BATUSANGKAR - Sabtu, 7 Desember 2024, cuaca cerah menaungi Istano Basa Pagaruyung yang terletak di Nagari Pagaruyung Kecamatan Tanjung Emas Kabupaten Tanah Datar Provinsi Sumatera Barat. Sedari pagi sudah banyak pengunjung dan kegiatan yang dilaksanakan, misalnya lomba mewarnai kalangan pelajar taman kanak-kanak yang merupakan bagian dari rangkaian kegiatan Festival Pesona Minangkabau 2024 yang dimulai Kamis, 5 Desember 2024.
Diakui, bagi penyuka sejarah atau bangunan budaya, tak perlu berharap banyak dari istano yang kini berdiri megah ini. Karena ini sepertinya mirip dengan museum atau Taman Mini. Sebab yang berdiri sekarang hanyalah replika dari Istano Basa Pagaruyung asli yang dulunya terletak di Bukit Batu Patah.
Namun demikian, Istano Basa Pagaruyung memiliki sejarah yang panjang. Dan hingga kini menjadi simbol utama Festival Pesona Minangkabau. Evi Indrawanto, seorang travel bloger, menulis tentang Istano Basa Pagaruyung yang sedikit memilukan. Konflik dan bencana alam serta kebakaran membuat fisiknya bangunan dengan arsitektur Minangkabau yang khas alias Bagonjong hilang timbul dalam sejarah.

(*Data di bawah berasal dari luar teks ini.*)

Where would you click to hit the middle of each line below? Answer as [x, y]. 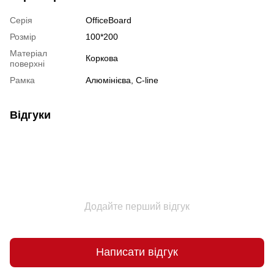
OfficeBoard [109, 20]
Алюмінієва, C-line [122, 80]
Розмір [23, 36]
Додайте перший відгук [137, 206]
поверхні [27, 63]
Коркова [102, 58]
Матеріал [28, 53]
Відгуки [30, 115]
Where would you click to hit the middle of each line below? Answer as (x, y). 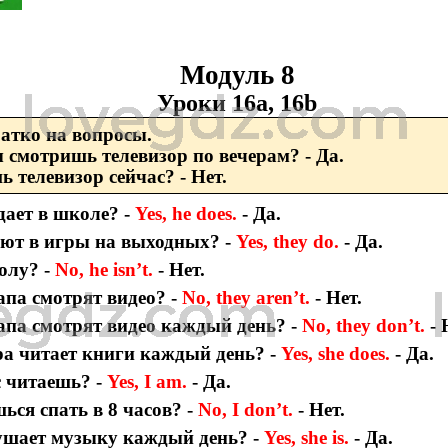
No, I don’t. (248, 409)
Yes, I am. (145, 381)
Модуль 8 (237, 74)
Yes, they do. (290, 241)
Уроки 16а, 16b (237, 102)
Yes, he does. (189, 213)
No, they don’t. (364, 325)
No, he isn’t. (102, 269)
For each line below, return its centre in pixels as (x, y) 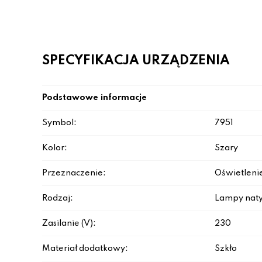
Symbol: (59, 123)
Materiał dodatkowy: (85, 249)
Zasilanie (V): (69, 223)
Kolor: (55, 148)
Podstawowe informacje (94, 98)
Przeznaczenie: (74, 173)
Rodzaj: (58, 198)
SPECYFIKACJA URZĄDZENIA (136, 61)
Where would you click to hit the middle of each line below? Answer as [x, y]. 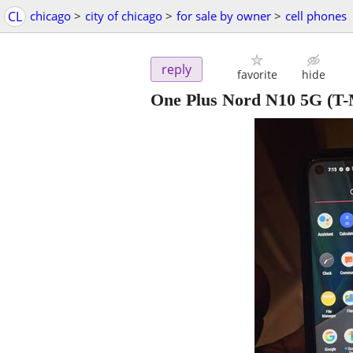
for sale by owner [224, 16]
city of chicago [124, 16]
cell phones [316, 16]
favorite [257, 75]
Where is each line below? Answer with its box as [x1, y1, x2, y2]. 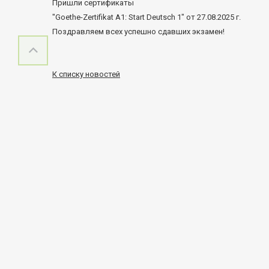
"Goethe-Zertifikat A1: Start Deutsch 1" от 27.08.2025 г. [52, 13, 241, 22]
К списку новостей [52, 70, 120, 79]
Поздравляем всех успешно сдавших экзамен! [52, 27, 226, 36]
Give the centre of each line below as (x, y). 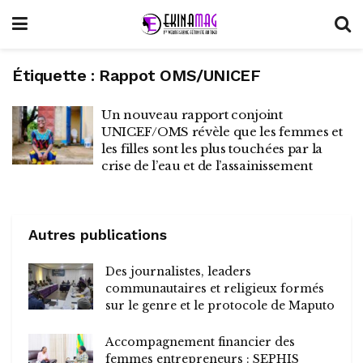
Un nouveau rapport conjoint (192, 115)
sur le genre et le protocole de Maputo (220, 305)
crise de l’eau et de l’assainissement (207, 166)
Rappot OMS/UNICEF (180, 75)
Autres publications (98, 235)
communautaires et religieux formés (215, 288)
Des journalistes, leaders (178, 271)
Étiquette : (56, 75)
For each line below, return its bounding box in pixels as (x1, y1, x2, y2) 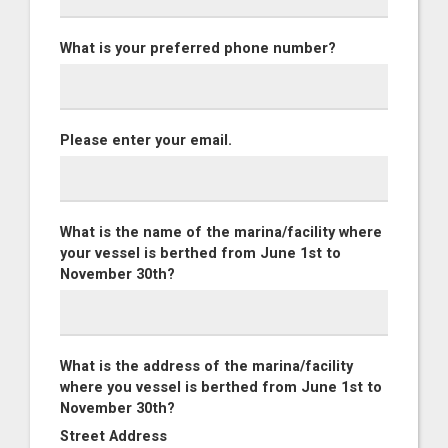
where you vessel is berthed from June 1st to (60, 377, 382, 398)
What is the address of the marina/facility (60, 356, 353, 377)
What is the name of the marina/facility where (60, 222, 382, 243)
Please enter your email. (60, 130, 232, 151)
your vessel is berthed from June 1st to (60, 243, 341, 264)
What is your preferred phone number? (60, 38, 336, 59)
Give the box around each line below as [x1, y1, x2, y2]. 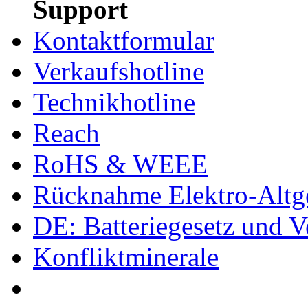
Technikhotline [33, 87, 195, 117]
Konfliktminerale [33, 241, 219, 272]
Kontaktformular [33, 25, 214, 55]
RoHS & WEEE [33, 148, 208, 179]
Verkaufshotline [33, 56, 204, 86]
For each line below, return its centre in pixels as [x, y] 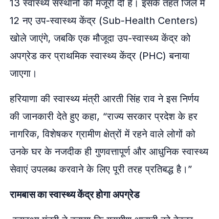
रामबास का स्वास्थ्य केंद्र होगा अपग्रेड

Namun semangat menghadirkan kembali Istano Basa Pagaruyung yang musnah perlu dilakukan, apalagi mengingat istana adalah pusat peradaban, hukum, seni dan jati diri. Ini juga sekaligus mencagah jangan sampai generasi setelahnya mendengar cerita dan tak melihat sedikitpun buktinya. Filosofi Mambangkit Batang Tarandam, tentu harus diabadikan guna mengangkat kembali keagungan masa lalu.
Situs resmi Kementrian Pendidikan dan Kebudayaan Indonesia (Kemdikbud RI) mencatat poin-poin penting tentang Istano Basa Pagaruyung sejak dulunya.
Untuk informasi, Istano Basa Pagaruyung dahulu merupakan kediaman dari Raja Alam, sekaligus pusat pemerintah dari sistem konfederasi yang dipimpin oleh triumvirat (tiga pemimpin) berjuluk 'Rajo Tigo Selo'. Sistem kepemimpinan kerajaan dengan dibantu dua wakilnya, yaitu Raja Adat yang berkedudukan di Buo serta Raja Ibadat yang berkedudukan di Sumpur Kudus.
Kedua wakil ini memutuskan berbagai perkara yang berkaitan dengan permasalahan adat serta agama. Tetapi, jika suatu permasalahan tidak terselesaikan maka barulah Raja Pagaruyung (Raja Alam) turun tangan menyelesaikannya.
Bangunan asli dari istana ini awalnya berlokasi di Bukit Batu Patah. Setelah insiden tahun 1804 dimana istana ini dibakar Belanda dalam Perang Panderi, istana ini didirikan kembali, tetapi terbakar habis pada tahun 1966. Pada 27 Desember 1976 upaya rekonstruksi ulang kembali dilakukan dengan ditandai peletakan tunggak tuo (tiang utama) olehh Gubernur Sumatera Barat saat itu Harun Zain. Istana ini dibangun kembali dilokasinya yang baru di sisi selatan bangunan asli, yaitu lokasi saat ini."